Show that the following matrix is invertible I am trying to show the matrix $(I - \gamma P^\pi)$ is always invertible, where P is a stochastic matrix (i.e. $P_{ij} \geq 0$, sum of the rows equal 1) and $\gamma \in [0,1)$. I found two sources that prove this in different way but I can't really understand either.

*

*From (https://ai.stanford.edu/~gwthomas/notes/mdps.pdf, page 10)

$$\begin{align*}||(I - \gamma P^\pi)x||_\infty &= ||x - \gamma P^\pi x||_\infty \\ &\geq ||x||_\infty - \gamma||P^\pi x||_\infty \\ &\geq ||x||_\infty - \gamma||x||_\infty \\ &> 0\end{align*} $$
I don't understand how the second inequality comes from.
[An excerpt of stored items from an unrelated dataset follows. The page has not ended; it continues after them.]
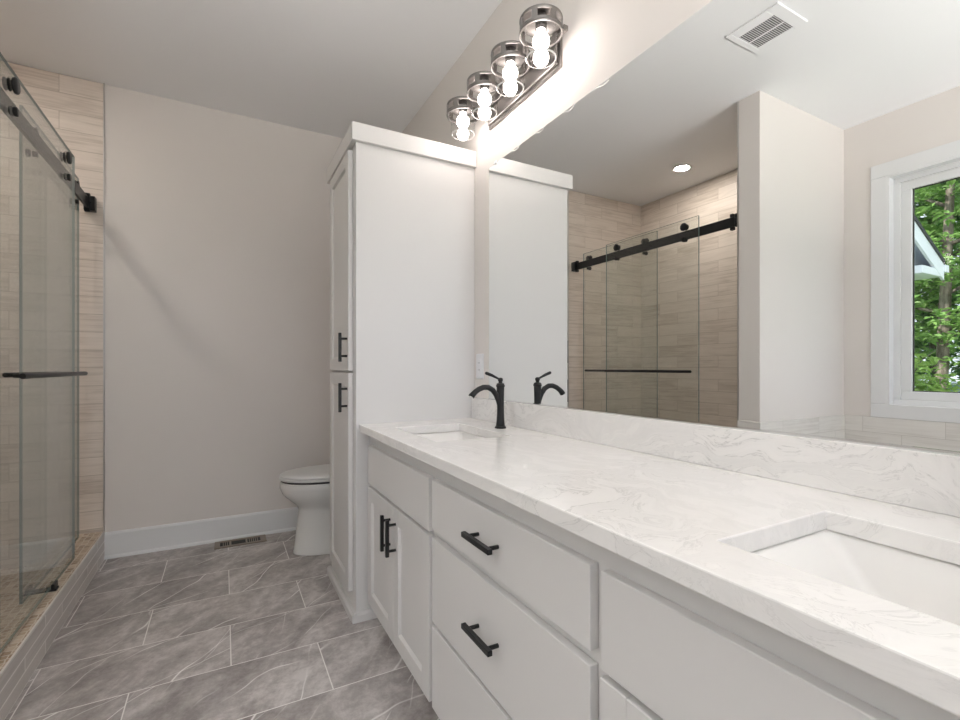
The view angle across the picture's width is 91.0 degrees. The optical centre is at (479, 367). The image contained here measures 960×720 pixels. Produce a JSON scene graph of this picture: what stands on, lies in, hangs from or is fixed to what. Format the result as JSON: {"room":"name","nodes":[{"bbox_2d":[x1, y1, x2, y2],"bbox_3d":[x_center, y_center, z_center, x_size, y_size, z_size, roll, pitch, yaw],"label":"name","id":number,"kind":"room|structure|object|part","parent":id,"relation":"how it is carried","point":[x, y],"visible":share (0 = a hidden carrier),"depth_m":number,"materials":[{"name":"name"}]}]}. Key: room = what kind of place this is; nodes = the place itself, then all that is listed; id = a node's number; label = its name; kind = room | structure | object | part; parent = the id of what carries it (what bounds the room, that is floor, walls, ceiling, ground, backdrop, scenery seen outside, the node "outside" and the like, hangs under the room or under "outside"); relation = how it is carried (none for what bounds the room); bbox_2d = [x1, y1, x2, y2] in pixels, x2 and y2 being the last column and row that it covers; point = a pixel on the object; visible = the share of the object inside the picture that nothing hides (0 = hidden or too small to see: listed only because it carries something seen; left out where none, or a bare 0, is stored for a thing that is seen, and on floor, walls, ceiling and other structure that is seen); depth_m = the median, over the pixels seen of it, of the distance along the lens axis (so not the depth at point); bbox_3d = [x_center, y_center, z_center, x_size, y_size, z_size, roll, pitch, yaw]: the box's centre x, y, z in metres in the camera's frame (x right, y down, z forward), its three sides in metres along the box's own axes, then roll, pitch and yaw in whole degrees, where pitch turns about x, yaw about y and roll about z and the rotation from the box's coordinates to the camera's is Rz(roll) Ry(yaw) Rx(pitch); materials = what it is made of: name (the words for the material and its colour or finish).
{"room":"bathroom","nodes":[
{"label":"bathroom","id":0,"kind":"room"},
{"bbox_2d":[0,60,342,568],"bbox_3d":[-1.971,-0.265,2.907,2.866,2.736,0.160,0,0,-29],"label":"wall","id":1,"kind":"structure","parent":0,"point":[217,222],"depth_m":2.84,"materials":[{"name":"white paint"}]},
{"bbox_2d":[0,86,96,212],"bbox_3d":[-1.827,-0.923,1.971,0.051,0.103,1.621,0,0,-29],"label":"shower rail","id":2,"kind":"object","parent":1,"relation":"attached to","point":[89,202],"visible":1,"depth_m":1.99,"materials":[{"name":"black metal"}]},
{"bbox_2d":[0,52,87,652],"bbox_3d":[-1.879,-0.050,2.067,0.164,1.961,1.244,0,0,-29],"label":"door","id":3,"kind":"structure","parent":2,"relation":"hanging from","point":[21,108],"depth_m":1.88,"materials":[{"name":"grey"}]},
{"bbox_2d":[103,83,104,530],"bbox_3d":[-1.776,-0.345,1.999,0.007,2.576,1.642,0,0,-29],"label":"trim","id":4,"kind":"structure","parent":1,"relation":"attached to","point":[103,83],"depth_m":2.71,"materials":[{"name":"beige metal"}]},
{"bbox_2d":[104,507,298,559],"bbox_3d":[-1.416,1.028,3.115,1.692,0.150,0.024,0,0,-29],"label":"baseboard","id":5,"kind":"structure","parent":1,"relation":"attached to","point":[128,542],"depth_m":2.92,"materials":[{"name":"white paint"}]},
{"bbox_2d":[0,530,439,719],"bbox_3d":[-0.659,1.148,0.652,3.016,0.150,5.375,0,0,-29],"label":"floor","id":6,"kind":"structure","parent":0,"point":[260,630],"depth_m":1.85,"materials":[{"name":"tile"}]},
{"bbox_2d":[0,531,104,719],"bbox_3d":[-1.836,1.027,1.966,0.145,0.152,1.642,0,0,-29],"label":"shower curb","id":7,"kind":"object","parent":6,"relation":"on","point":[13,681],"visible":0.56,"depth_m":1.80,"materials":[{"name":"tile"}]},
{"bbox_2d":[23,580,58,595],"bbox_3d":[-1.842,0.928,1.981,0.104,0.030,0.050,0,0,-29],"label":"guide","id":8,"kind":"object","parent":7,"relation":"on","point":[54,586],"visible":1,"depth_m":1.98,"materials":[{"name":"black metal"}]},
{"bbox_2d":[0,531,104,677],"bbox_3d":[-1.775,0.947,1.999,0.007,0.009,1.642,0,0,-29],"label":"trim","id":9,"kind":"structure","parent":7,"relation":"attached to","point":[26,638],"depth_m":1.80,"materials":[{"name":"tile"}]},
{"bbox_2d":[214,534,266,549],"bbox_3d":[-1.508,1.100,2.972,0.290,0.006,0.123,0,0,-29],"label":"floor vent","id":10,"kind":"object","parent":6,"relation":"in","point":[260,538],"visible":1,"depth_m":2.97,"materials":[{"name":"brown"}]},
{"bbox_2d":[279,464,329,555],"bbox_3d":[-0.826,0.697,2.949,0.794,0.812,0.430,0,0,-29],"label":"toilet","id":11,"kind":"object","parent":6,"relation":"on","point":[308,487],"visible":0.33,"depth_m":2.77,"materials":[{"name":"white ceramic"}]},
{"bbox_3d":[-0.931,0.654,2.891,0.554,0.015,0.364,0,0,-29],"label":"seat","id":12,"kind":"part","parent":11,"relation":"part of","materials":[{"name":"white plastic"}]},
{"bbox_3d":[-0.931,0.632,2.892,0.553,0.025,0.362,0,0,-29],"label":"lid","id":13,"kind":"part","parent":11,"relation":"part of","materials":[{"name":"white plastic"}]},
{"bbox_2d":[327,121,475,623],"bbox_3d":[-0.434,0.022,2.406,0.643,2.161,0.567,0,0,-29],"label":"tall cabinet","id":14,"kind":"object","parent":6,"relation":"on","point":[402,206],"visible":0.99,"depth_m":2.17,"materials":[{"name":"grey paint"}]},
{"bbox_3d":[-0.673,0.510,2.272,0.020,0.968,0.415,0,0,-29],"label":"door","id":15,"kind":"part","parent":14,"relation":"part of","materials":[{"name":"grey paint"}]},
{"bbox_3d":[-0.673,-0.474,2.272,0.020,0.980,0.415,0,0,-29],"label":"door","id":16,"kind":"part","parent":14,"relation":"part of","materials":[{"name":"grey paint"}]},
{"bbox_3d":[-0.610,0.135,2.094,0.038,0.129,0.012,0,0,-29],"label":"handle","id":17,"kind":"part","parent":14,"relation":"part of","materials":[{"name":"black metal"}]},
{"bbox_3d":[-0.610,-0.088,2.094,0.038,0.129,0.012,0,0,-29],"label":"handle","id":18,"kind":"part","parent":14,"relation":"part of","materials":[{"name":"black metal"}]},
{"bbox_3d":[-0.632,1.083,2.299,0.115,0.040,0.567,0,0,-29],"label":"moulding","id":19,"kind":"part","parent":14,"relation":"part of","materials":[{"name":"grey paint"}]},
{"bbox_3d":[-0.418,-1.019,2.415,0.605,0.078,0.567,0,0,-29],"label":"crown","id":20,"kind":"part","parent":14,"relation":"part of","materials":[{"name":"grey paint"}]},
{"bbox_2d":[368,437,435,701],"bbox_3d":[-0.104,0.693,1.862,0.582,0.821,0.740,0,0,-29],"label":"base cabinet","id":21,"kind":"object","parent":6,"relation":"on","point":[400,531],"visible":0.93,"depth_m":1.65,"materials":[{"name":"grey paint"}]},
{"bbox_3d":[-0.394,0.762,1.885,0.019,0.502,0.344,0,0,-29],"label":"door","id":22,"kind":"part","parent":21,"relation":"part of","materials":[{"name":"grey paint"}]},
{"bbox_3d":[-0.351,0.613,1.747,0.038,0.132,0.012,0,0,-29],"label":"handle","id":23,"kind":"part","parent":21,"relation":"part of","materials":[{"name":"black metal"}]},
{"bbox_3d":[-0.321,0.613,1.691,0.038,0.132,0.012,0,0,-29],"label":"handle","id":24,"kind":"part","parent":21,"relation":"part of","materials":[{"name":"black metal"}]},
{"bbox_3d":[-0.228,0.762,1.580,0.019,0.502,0.344,0,0,-29],"label":"door","id":25,"kind":"part","parent":21,"relation":"part of","materials":[{"name":"grey paint"}]},
{"bbox_2d":[432,468,603,719],"bbox_3d":[0.243,0.693,1.223,0.582,0.821,0.715,0,0,-29],"label":"base cabinet","id":26,"kind":"object","parent":6,"relation":"on","point":[516,594],"visible":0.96,"depth_m":1.03,"materials":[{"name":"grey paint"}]},
{"bbox_3d":[0.030,0.891,1.107,0.020,0.243,0.691,0,0,-29],"label":"drawer","id":27,"kind":"part","parent":26,"relation":"part of","materials":[{"name":"grey paint"}]},
{"bbox_3d":[0.002,0.629,1.098,0.038,0.012,0.133,0,0,-29],"label":"handle","id":28,"kind":"part","parent":26,"relation":"part of","materials":[{"name":"black metal"}]},
{"bbox_3d":[0.002,0.406,1.098,0.038,0.012,0.133,0,0,-29],"label":"handle","id":29,"kind":"part","parent":26,"relation":"part of","materials":[{"name":"black metal"}]},
{"bbox_3d":[0.030,0.408,1.107,0.020,0.147,0.691,0,0,-29],"label":"drawer","id":30,"kind":"part","parent":26,"relation":"part of","materials":[{"name":"grey paint"}]},
{"bbox_2d":[600,548,959,719],"bbox_3d":[0.598,0.693,0.571,0.582,0.821,0.769,0,0,-29],"label":"base cabinet","id":31,"kind":"object","parent":6,"relation":"on","point":[670,651],"visible":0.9,"depth_m":0.61,"materials":[{"name":"grey paint"}]},
{"bbox_3d":[0.294,0.762,0.620,0.019,0.502,0.370,0,0,-29],"label":"door","id":32,"kind":"part","parent":31,"relation":"part of","materials":[{"name":"grey paint"}]},
{"bbox_2d":[359,418,959,716],"bbox_3d":[0.261,0.266,1.204,0.570,0.033,2.246,0,0,-29],"label":"countertop","id":33,"kind":"structure","parent":31,"relation":"on","point":[698,527],"depth_m":0.76,"materials":[{"name":"stone"}]},
{"bbox_2d":[415,431,484,441],"bbox_3d":[-0.118,0.357,1.832,0.345,0.150,0.480,0,0,-29],"label":"undermount sink","id":34,"kind":"object","parent":33,"relation":"in","point":[451,435],"visible":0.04,"depth_m":2.04,"materials":[{"name":"white ceramic"}]},
{"bbox_2d":[469,372,505,428],"bbox_3d":[0.030,0.133,1.900,0.170,0.231,0.048,0,0,-29],"label":"faucet","id":35,"kind":"object","parent":33,"relation":"on","point":[498,395],"visible":1,"depth_m":1.91,"materials":[{"name":"black metal"}]},
{"bbox_3d":[0.025,0.135,1.897,0.158,0.129,0.026,0,0,-29],"label":"spout","id":36,"kind":"part","parent":35,"relation":"part of","materials":[{"name":"black metal"}]},
{"bbox_3d":[0.057,0.042,1.915,0.082,0.048,0.021,0,0,-29],"label":"lever","id":37,"kind":"part","parent":35,"relation":"part of","materials":[{"name":"black metal"}]},
{"bbox_2d":[751,529,959,625],"bbox_3d":[0.574,0.357,0.560,0.345,0.150,0.482,0,0,-29],"label":"undermount sink","id":38,"kind":"object","parent":33,"relation":"in","point":[930,586],"visible":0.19,"depth_m":0.74,"materials":[{"name":"white ceramic"}]},
{"bbox_2d":[0,0,501,137],"bbox_3d":[-0.659,-1.708,0.652,3.016,0.150,5.375,0,0,-29],"label":"ceiling","id":39,"kind":"structure","parent":0,"point":[318,66],"depth_m":2.42,"materials":[{"name":"white paint"}]},
{"bbox_2d":[402,0,953,454],"bbox_3d":[0.600,-0.265,1.336,0.150,2.736,5.375,0,0,-29],"label":"wall","id":40,"kind":"structure","parent":0,"point":[602,37],"depth_m":1.88,"materials":[{"name":"white paint"}]},
{"bbox_2d":[476,354,483,378],"bbox_3d":[-0.002,-0.004,2.275,0.009,0.121,0.070,0,0,-29],"label":"wall outlet","id":41,"kind":"object","parent":40,"relation":"attached to","point":[479,357],"visible":1,"depth_m":2.27,"materials":[{"name":"white plastic"}]},
{"bbox_2d":[477,359,480,372],"bbox_3d":[-0.004,-0.004,2.274,0.004,0.069,0.032,0,0,-29],"label":"socket","id":42,"kind":"object","parent":41,"relation":"attached to","point":[478,360],"depth_m":2.27,"materials":[{"name":"grey plastic"}]},
{"bbox_2d":[446,3,567,140],"bbox_3d":[0.088,-1.145,1.909,0.201,0.203,0.758,0,0,-29],"label":"vanity light","id":43,"kind":"object","parent":40,"relation":"attached to","point":[538,21],"visible":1,"depth_m":1.81,"materials":[{"name":"silver metal"}]},
{"bbox_2d":[459,99,466,113],"bbox_3d":[-0.078,-1.196,2.164,0.040,0.058,0.040,0,0,-29],"label":"socket","id":44,"kind":"object","parent":43,"relation":"attached to","point":[461,101],"depth_m":2.15,"materials":[{"name":"silver metal"}]},
{"bbox_3d":[-0.078,-1.107,2.164,0.059,0.128,0.059,0,0,-29],"label":"bulb","id":45,"kind":"part","parent":43,"relation":"part of","materials":[{"name":"white glass"}]},
{"bbox_2d":[480,75,488,90],"bbox_3d":[0.019,-1.196,1.985,0.040,0.058,0.040,0,0,-29],"label":"socket","id":46,"kind":"object","parent":43,"relation":"attached to","point":[484,87],"depth_m":1.97,"materials":[{"name":"silver metal"}]},
{"bbox_3d":[0.019,-1.123,1.985,0.111,0.116,0.111,0,0,-29],"label":"lamp shade","id":47,"kind":"part","parent":43,"relation":"part of","materials":[{"name":"clear glass"}]},
{"bbox_3d":[0.019,-1.107,1.985,0.059,0.128,0.059,0,0,-29],"label":"bulb","id":48,"kind":"part","parent":43,"relation":"part of","materials":[{"name":"white glass"}]},
{"bbox_2d":[505,46,515,63],"bbox_3d":[0.116,-1.196,1.807,0.040,0.058,0.040,0,0,-29],"label":"socket","id":49,"kind":"object","parent":43,"relation":"attached to","point":[510,59],"depth_m":1.79,"materials":[{"name":"silver metal"}]},
{"bbox_3d":[0.116,-1.107,1.807,0.059,0.128,0.059,0,0,-29],"label":"bulb","id":50,"kind":"part","parent":43,"relation":"part of","materials":[{"name":"white glass"}]},
{"bbox_2d":[535,11,546,32],"bbox_3d":[0.211,-1.196,1.632,0.040,0.058,0.040,0,0,-29],"label":"socket","id":51,"kind":"object","parent":43,"relation":"attached to","point":[541,25],"depth_m":1.62,"materials":[{"name":"silver metal"}]},
{"bbox_3d":[0.211,-1.107,1.632,0.059,0.128,0.059,0,0,-29],"label":"bulb","id":52,"kind":"part","parent":43,"relation":"part of","materials":[{"name":"white glass"}]},
{"bbox_2d":[471,397,959,517],"bbox_3d":[0.502,0.199,1.335,0.020,0.101,2.246,0,0,-29],"label":"backsplash","id":53,"kind":"structure","parent":40,"relation":"attached to","point":[917,479],"depth_m":1.04,"materials":[{"name":"stone"}]},
{"bbox_2d":[488,0,959,454],"bbox_3d":[0.543,-0.395,1.276,0.006,1.086,2.103,0,0,-29],"label":"wall mirror","id":54,"kind":"object","parent":40,"relation":"attached to","point":[752,222],"visible":1,"depth_m":1.10,"materials":[{"name":"silver mirror"}]}
]}
I guess it is true if $||Ax|| \leq ||A||\cdot||x||$ holds in general (even for infinity norm), since $||P||_\infty = 1$.


*From (http://researchers.lille.inria.fr/~lazaric/Webpage/MVA-RL_Course14_files/notes-lecture-02.pdf, page 17)
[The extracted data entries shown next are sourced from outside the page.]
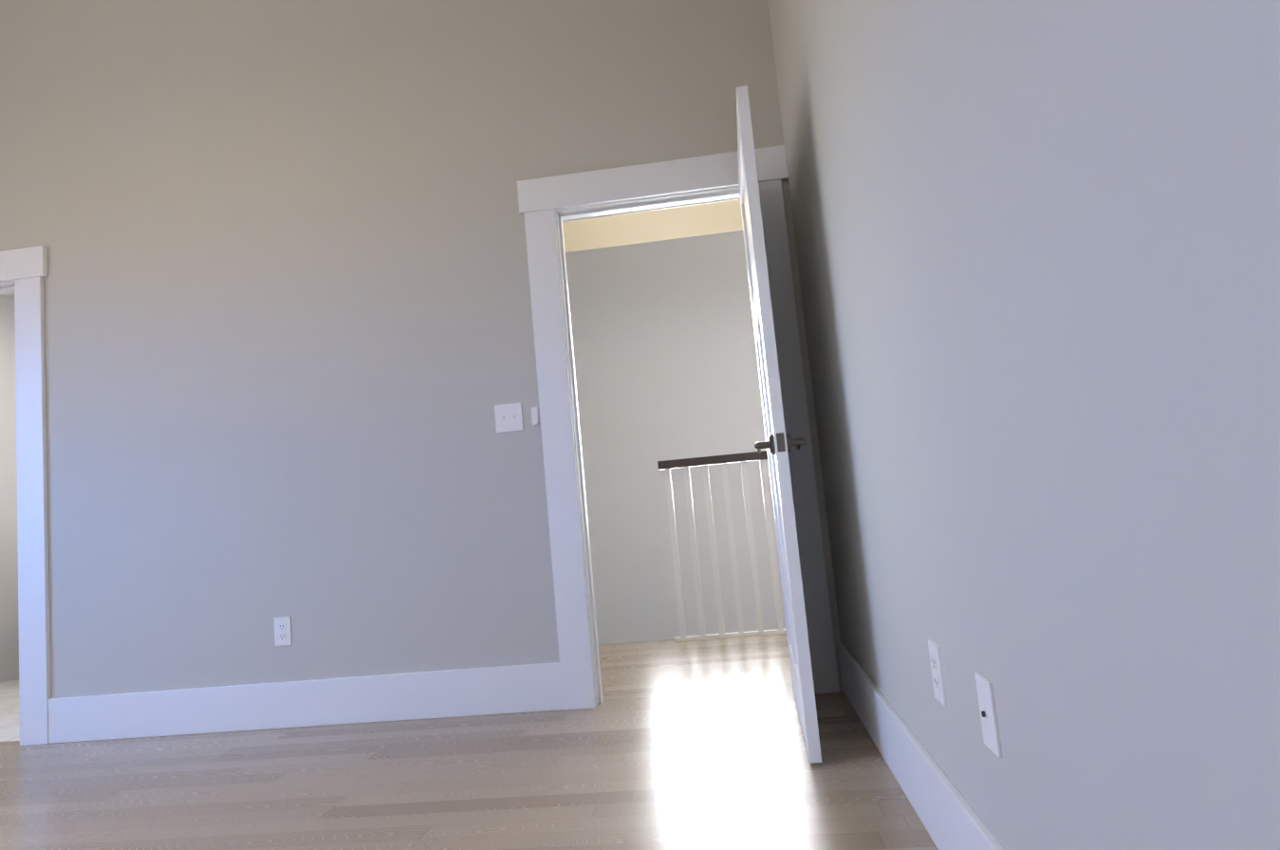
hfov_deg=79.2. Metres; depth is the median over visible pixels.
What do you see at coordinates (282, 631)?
outlet
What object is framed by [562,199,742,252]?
ceiling
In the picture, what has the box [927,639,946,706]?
outlet
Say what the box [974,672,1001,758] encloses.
outlet
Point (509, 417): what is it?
light switch
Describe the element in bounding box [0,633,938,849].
floor
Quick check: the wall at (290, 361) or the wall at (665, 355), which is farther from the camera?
the wall at (665, 355)
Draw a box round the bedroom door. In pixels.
[736,85,821,763]
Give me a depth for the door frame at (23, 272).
3.41 m
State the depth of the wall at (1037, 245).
0.90 m
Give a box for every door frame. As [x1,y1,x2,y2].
[0,245,50,745]
[517,145,839,710]
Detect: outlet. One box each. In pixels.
[273,616,291,646]
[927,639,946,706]
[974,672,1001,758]
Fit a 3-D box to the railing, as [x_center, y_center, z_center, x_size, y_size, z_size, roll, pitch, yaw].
[2.303,0.492,4.178,4.350,1.012,0.064,-6,-6,6]
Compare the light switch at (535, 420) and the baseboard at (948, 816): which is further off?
the light switch at (535, 420)
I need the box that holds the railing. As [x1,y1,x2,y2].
[657,450,786,641]
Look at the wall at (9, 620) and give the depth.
5.23 m
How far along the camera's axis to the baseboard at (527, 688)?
3.19 m
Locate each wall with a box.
[0,0,842,698]
[0,295,18,683]
[565,230,786,645]
[767,0,1279,849]
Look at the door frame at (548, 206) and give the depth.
3.17 m
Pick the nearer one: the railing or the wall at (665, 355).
the railing
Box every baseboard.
[48,662,563,743]
[836,642,1004,849]
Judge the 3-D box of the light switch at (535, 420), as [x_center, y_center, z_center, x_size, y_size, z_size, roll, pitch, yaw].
[-0.435,-0.037,3.204,0.032,0.075,0.014,-6,-6,6]
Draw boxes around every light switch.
[494,402,523,432]
[530,407,539,425]
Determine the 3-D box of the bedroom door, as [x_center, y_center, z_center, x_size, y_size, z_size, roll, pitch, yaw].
[0.462,-0.010,2.697,0.155,2.030,0.806,-6,-6,7]
I am able to show that $P^\pi$ has all eigenvalues $\leq$ 1 and $(I - \gamma P^\pi)$ has eigenvalues $\geq 1 - \gamma$, then it's a PD matrix and thus invertible. However, what happens if P has some nonreal eigenvalues? I think it doesn't make sense to say it's $\leq$ 1? Does this proof handle that too?
 A: \begin{align*}\|(I - \gamma P^\pi)x\|_\infty &= \|x - \gamma P^\pi x\|_\infty 
\end{align*}
Using the triangular inequality of the norm we have that $\| a\|=\| a-b+b\| \leq \| a-b\|+\|b\|$, equivalently, we have $ \| a-b\| \geq \| a\|-\|b\|$. Due to triangular inequality, absolute homogeneity, and $\gamma>0$ we have that
\begin{align*}
\|x - \gamma P^\pi x\|_\infty &\geq \|x\|_\infty - \gamma\|P^\pi x\|_\infty
\end{align*}
Now we focus on $||P^\pi x||_\infty$. Since $P^\pi$ is a stochastic matrix it is nonnegative and its columns add up to 1,
\begin{align*}
\|P^\pi x\|_\infty =& \max_i \left|\sum_j (P^\pi)_{i,j} x_j \right| \\
\min_i x_i \leq & \sum_j (P^\pi)_{i,j} x_j \leq \max_i x_i \\
\|P^\pi x\|_\infty \leq& \max\{\max_i x_i,-\min_i x_i\} = \max_i |x_i| = \|x\|_\infty
\end{align*}
Going back to the original problem,
\begin{align*}
\|x - \gamma P^\pi x\|_\infty 
 &\geq \|x\|_\infty - \gamma\|x\|_\infty > 0\end{align*}
showing that $(I - \gamma P^\pi)$ is invertible because for any vector $x$ different than zero $(I - \gamma P^\pi)x$ is different than zero, stopping it from having any zero eigenvalue.